Лубезный Андрей, прежде на все одолжай мне говорить тихо. Вы, певцы, immer

[46]

запомняете, что имеете поставленные голоса. Ти громляешь, как валторна. Мы не одни и не в лесу. Я весьма возможно даже, что Елена уже на театр. Одолжай мне говорить тихо. Я не желаю иметь eine grosse

[47]

домашняя неприятность.

Берлога.

Черт возьми! Друзья мы или нет? Товарищи мы или нет? Мы трое — ты, я, Елена Сергеевна — работаем тринадцатый год, как дружная тройка, съезженная в одной упряжке. Мы вместе боролись против старых рутин, предубеждений, насмешек, равнодушия толпы. Вместе переживали трудные минуты и скользили над пропастями краха. Вместе победили, пришли к успеху и создали этот театр. Слава нашей оперы гремит по свету, как единственной, которая сумела поднять лирическую сцену на высоту общественного дела. Неужели после таких двенадцати лет я должен прятать от вас свои искренние мыс-ли и не могу сказать любимым, старым товарищам открыто и прямо в глаза: не делайте, братцы, того-то и того-то, — оно у вас не выходит?!

III

Елена Сергеевна Савицкая в театре своем никогда никому не сказала грубого слова. Тем не менее, когда она появляется в своих владениях, все — от важного, седобородого Захара Кереметева до последнего плотника на колосниках — подтягиваются, как на смотру.
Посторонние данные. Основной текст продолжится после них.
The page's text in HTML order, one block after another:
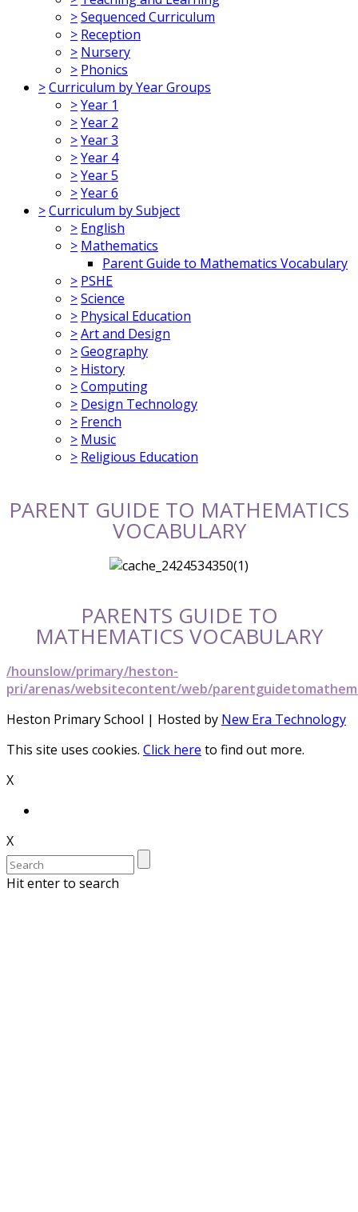
>Sequenced Curriculum
> Reception
> Nursery
> Phonics
>Curriculum by Year Groups
>Year 1
>Year 2
>Year 3
>Year 4
>Year 5
>Year 6
>Curriculum by Subject
> English
> Mathematics
Parent Guide to Mathematics Vocabulary
> PSHE
>Science
> Physical Education
>Art and Design
>Geography
> History
>Computing
> Design Technology
> French
> Music
> Religious Education
PARENT GUIDE TO MATHEMATICS
VOCABULARY
PARENTS GUIDE TO
MATHEMATICS VOCABULARY
/hounslow/primary/heston-
pri/arenas/websitecontent/web/
Heston Primary School | Hosted by New Era Technology
This site uses cookies. Click here to find out more.
X
X
Hit enter to search

При всей красоте Савицкой, хороших манерах, вежливости и много раз доказанной сердечности было в ней что-то, от чего в ее присутствии у людей зависимых пробуждался в сердце пренеприятный червячок, точно вот сейчас обратит она к тебе свои светлые очи и пригласит своим гармоническим голосом: «Пожалуйте экзаменоваться». Оперная молодежь откровенно боялась ее, как воплощения ответственности, и не скрывала этого почтительного страха. «Старики», — вроде того же Кереметева или Мешканова, — прятали неловкость под разнообразными масками той условной фамильярности, что в закулисных товарищеских отношениях есть альфа и омега, фундамент и крыша, — спасительный цемент, без которого русскому театральному общежитию и дня пробыть бы нельзя. Когда Елена Сергеевна вошла в режиссерскую, знакомый червячок немедленно укусил и Берлогу, и Мешканова. Берлога вдруг вспомнил о своих окурках и принялся хмуро собирать их всюду, где наставил, а Мешканов возопил:

— А вот и повелительница душ и телес наших!
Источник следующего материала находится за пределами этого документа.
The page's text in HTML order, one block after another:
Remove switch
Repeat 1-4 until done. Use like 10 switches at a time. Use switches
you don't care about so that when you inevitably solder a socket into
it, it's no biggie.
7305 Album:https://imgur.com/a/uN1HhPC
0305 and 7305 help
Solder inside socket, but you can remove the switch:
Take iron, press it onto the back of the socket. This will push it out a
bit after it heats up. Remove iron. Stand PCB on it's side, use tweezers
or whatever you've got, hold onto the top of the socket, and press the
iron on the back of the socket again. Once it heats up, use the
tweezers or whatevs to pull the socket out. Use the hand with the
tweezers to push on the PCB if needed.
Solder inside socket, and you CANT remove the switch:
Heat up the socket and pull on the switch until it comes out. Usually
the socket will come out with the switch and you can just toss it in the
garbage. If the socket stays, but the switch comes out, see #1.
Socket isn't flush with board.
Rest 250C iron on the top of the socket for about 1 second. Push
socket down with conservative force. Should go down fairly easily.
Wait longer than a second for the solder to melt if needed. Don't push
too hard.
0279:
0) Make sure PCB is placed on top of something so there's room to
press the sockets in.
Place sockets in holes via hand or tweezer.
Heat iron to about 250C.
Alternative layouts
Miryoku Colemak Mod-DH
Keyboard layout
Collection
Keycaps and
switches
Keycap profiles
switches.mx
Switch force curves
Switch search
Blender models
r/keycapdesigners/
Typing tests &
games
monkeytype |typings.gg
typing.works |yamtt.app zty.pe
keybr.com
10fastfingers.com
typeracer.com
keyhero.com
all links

И полетел к «ручке». А так как ручка была в перчатке, а перчатку надо было снять, на что Елена Сергеевна не слишком торопилась, то Мешканов продолжал приплясывать, кланяться и кривляться:

— Обольстительной, восхитительной, превосходительной и властительной хозяюшке верный холоп Мартынко челом бьет!.. Ну вот мы, наконец, и с ручкою!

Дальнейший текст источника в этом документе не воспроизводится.